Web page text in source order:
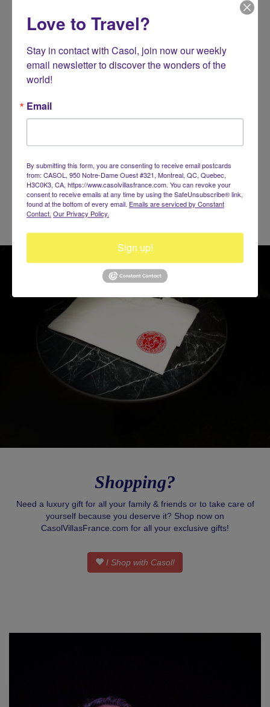
THAILAND
Koh Samui
TURKEY
SEYCHELLES
Shopping?
Need a luxury gift for all your family & friends or to take care of
yourself because you deserve it? Shop now on
CasolVillasFrance.com for all your exclusive gifts!
I Shop with Casol!
Love to Travel?
Stay in contact with Casol, join now our weekly
email newsletter to discover the wonders of the
world!
Email
By submitting this form, you are consenting to receive email postcards
from: CASOL, 950 Notre-Dame Ouest #321, Montreal, QC, Quebec,
H3C0K3, CA, https://www.casolvillasfrance.com. You can revoke your
consent to receive emails at any time by using the SafeUnsubscribe® link,
found at the bottom of every email. Emails are serviced by Constant
Contact. Our Privacy Policy.
Sign up!
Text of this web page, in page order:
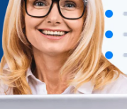
BizTalk to
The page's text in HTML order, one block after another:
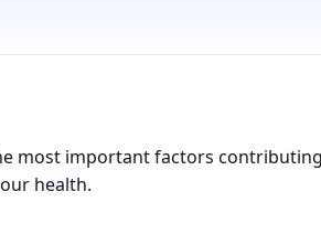
most important factors
health.
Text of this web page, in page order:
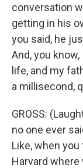
conversation
getting in his
you said, he
And, you
life, and my
a millisecond,
GROSS:
no one ever
Like, when
Harvard
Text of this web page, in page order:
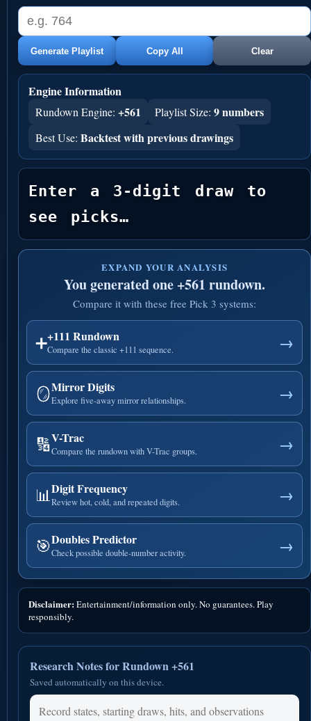
Generate Playlist Copy All Clear
Engine Information
Rundown Engine: +561 Playlist Size: 9 numbers
Best Use: Backtest with previous drawings
Enter a 3-digit draw to
see picks…
EXPAND YOUR ANALYSIS
You generated one +561 rundown.
Compare it with these free Pick 3 systems:
➕+111 Rundown
Compare the classic +111 sequence. →
🪞Mirror Digits
Explore five-away mirror relationships. →
🔢V-Trac
Compare the rundown with V-Trac groups. →
📊 Digit Frequency
Review hot, cold, and repeated digits. →
🎯Doubles Predictor
Check possible double-number activity. →
Disclaimer:Entertainment/information only. No guarantees. Play
responsibly.
Research Notes for Rundown +561
Saved automatically on this device.
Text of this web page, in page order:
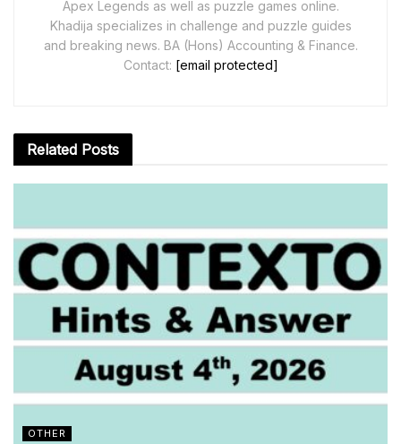
Apex Legends as well as puzzle games online.
Khadija specializes in challenge and puzzle guides
and breaking news. BA (Hons) Accounting & Finance.
Contact: [email protected]
Related Posts
OTHER

The task: Everything from the line holding "Engine Information" to the close of the records should be written out exactly, both ends included, with pictures omitted.

Result:
Engine Information
Rundown Engine: +561 Playlist Size: 9 numbers
Best Use: Backtest with previous drawings
Enter a 3-digit draw to
see picks…
EXPAND YOUR ANALYSIS
You generated one +561 rundown.
Compare it with these free Pick 3 systems:
➕+111 Rundown
Compare the classic +111 sequence. →
🪞Mirror Digits
Explore five-away mirror relationships. →
🔢V-Trac
Compare the rundown with V-Trac groups. →
📊 Digit Frequency
Review hot, cold, and repeated digits. →
🎯Doubles Predictor
Check possible double-number activity. →
Disclaimer:Entertainment/information only. No guarantees. Play
responsibly.
Research Notes for Rundown +561
Saved automatically on this device.
Text of this web page, in page order:
Apex Legends as well as puzzle games online.
Khadija specializes in challenge and puzzle guides
and breaking news. BA (Hons) Accounting & Finance.
Contact: [email protected]
Related Posts
OTHER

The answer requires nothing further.